### What you need to do
Return exactly the span of lines in the following data that opens with the line containing "and therefore willing" and closes with the line containing "discouraging demand and". Include nothing else.

● ● ● ● ●

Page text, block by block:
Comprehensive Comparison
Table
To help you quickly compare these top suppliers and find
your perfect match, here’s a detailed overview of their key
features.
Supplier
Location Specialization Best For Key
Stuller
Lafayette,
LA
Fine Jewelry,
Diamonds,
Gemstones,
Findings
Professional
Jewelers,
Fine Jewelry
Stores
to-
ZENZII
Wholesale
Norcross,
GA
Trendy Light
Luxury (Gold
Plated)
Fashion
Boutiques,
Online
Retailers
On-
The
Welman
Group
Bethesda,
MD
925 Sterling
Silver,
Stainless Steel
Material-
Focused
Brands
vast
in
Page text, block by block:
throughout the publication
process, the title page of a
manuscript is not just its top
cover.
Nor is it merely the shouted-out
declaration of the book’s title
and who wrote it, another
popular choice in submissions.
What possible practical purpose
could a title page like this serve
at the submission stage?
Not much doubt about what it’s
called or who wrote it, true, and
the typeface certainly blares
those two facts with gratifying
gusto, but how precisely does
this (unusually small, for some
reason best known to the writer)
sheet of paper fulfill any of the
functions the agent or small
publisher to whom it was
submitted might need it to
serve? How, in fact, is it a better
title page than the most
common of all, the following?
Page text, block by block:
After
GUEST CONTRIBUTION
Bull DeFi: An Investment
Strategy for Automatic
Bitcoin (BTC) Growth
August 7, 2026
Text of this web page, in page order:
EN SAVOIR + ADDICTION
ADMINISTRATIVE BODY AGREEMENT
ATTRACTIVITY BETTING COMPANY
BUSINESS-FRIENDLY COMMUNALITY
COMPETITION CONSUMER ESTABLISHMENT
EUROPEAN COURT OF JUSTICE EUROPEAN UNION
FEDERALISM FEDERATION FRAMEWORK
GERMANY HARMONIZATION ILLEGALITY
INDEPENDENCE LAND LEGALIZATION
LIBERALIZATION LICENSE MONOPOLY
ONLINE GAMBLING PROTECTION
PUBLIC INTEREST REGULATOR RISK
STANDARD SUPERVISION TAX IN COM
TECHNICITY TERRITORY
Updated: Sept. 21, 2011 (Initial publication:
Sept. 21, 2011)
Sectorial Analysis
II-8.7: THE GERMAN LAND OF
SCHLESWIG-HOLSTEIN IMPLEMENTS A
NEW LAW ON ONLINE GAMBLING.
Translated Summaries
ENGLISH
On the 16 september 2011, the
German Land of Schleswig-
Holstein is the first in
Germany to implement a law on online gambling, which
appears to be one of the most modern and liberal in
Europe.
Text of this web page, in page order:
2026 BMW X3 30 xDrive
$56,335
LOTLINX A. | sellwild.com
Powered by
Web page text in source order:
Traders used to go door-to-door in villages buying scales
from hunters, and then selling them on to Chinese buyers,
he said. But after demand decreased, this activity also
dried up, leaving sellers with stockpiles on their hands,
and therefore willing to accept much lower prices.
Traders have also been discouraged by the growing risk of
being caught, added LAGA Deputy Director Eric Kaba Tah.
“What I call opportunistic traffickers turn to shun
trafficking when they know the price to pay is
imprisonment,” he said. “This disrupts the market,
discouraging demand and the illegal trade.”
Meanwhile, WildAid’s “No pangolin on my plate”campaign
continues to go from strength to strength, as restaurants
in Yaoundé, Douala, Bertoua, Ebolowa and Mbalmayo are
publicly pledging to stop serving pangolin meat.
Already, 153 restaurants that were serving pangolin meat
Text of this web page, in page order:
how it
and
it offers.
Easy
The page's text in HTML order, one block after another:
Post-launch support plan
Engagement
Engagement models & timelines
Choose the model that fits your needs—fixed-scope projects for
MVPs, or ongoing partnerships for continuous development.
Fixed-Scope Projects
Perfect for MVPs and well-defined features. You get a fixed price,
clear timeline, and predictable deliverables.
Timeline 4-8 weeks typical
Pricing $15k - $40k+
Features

● ● ● ● ●

### Output
and therefore willing to accept much lower prices.
Traders have also been discouraged by the growing risk of
being caught, added LAGA Deputy Director Eric Kaba Tah.
“What I call opportunistic traffickers turn to shun
trafficking when they know the price to pay is
imprisonment,” he said. “This disrupts the market,
discouraging demand and the illegal trade.”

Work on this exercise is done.